> **Aim of the task**
The records must be duplicated exactly, with every picture left out.

> **Source information**
****************************************
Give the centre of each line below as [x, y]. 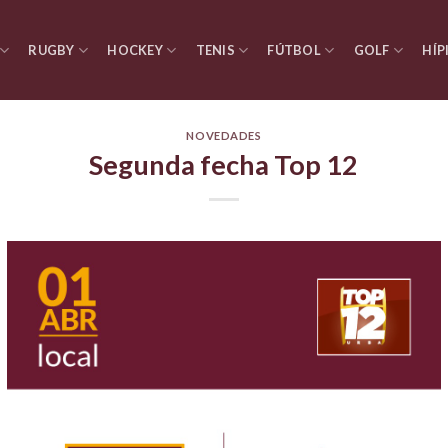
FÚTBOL [294, 50]
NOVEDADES [224, 135]
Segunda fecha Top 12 [224, 164]
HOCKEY [135, 50]
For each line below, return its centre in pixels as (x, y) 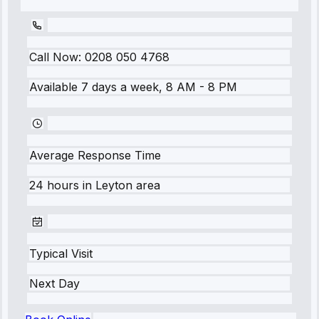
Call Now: (57, 57)
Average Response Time (95, 155)
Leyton (114, 185)
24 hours (54, 185)
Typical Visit (61, 253)
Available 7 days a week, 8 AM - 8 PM (133, 87)
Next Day (54, 283)
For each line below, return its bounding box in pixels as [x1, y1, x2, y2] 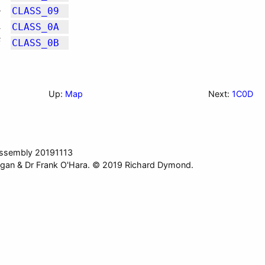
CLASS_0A [12, 21, 59, 33]
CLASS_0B [12, 37, 59, 49]
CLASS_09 [12, 5, 59, 17]
****************************************
> **Result of the exercise**
Give the centre of each line below as [x, y]. 
FÚTBOL [294, 50]
NOVEDADES [224, 135]
Segunda fecha Top 12 [224, 164]
HOCKEY [135, 50]
For each line below, return its centre in pixels as (x, y) 
Call Now: (57, 57)
Average Response Time (95, 155)
Leyton (114, 185)
24 hours (54, 185)
Typical Visit (61, 253)
Available 7 days a week, 8 AM - 8 PM (133, 87)
Next Day (54, 283)
For each line below, return its bounding box in pixels as [x1, y1, x2, y2] 
CLASS_0A [12, 21, 59, 33]
CLASS_0B [12, 37, 59, 49]
CLASS_09 [12, 5, 59, 17]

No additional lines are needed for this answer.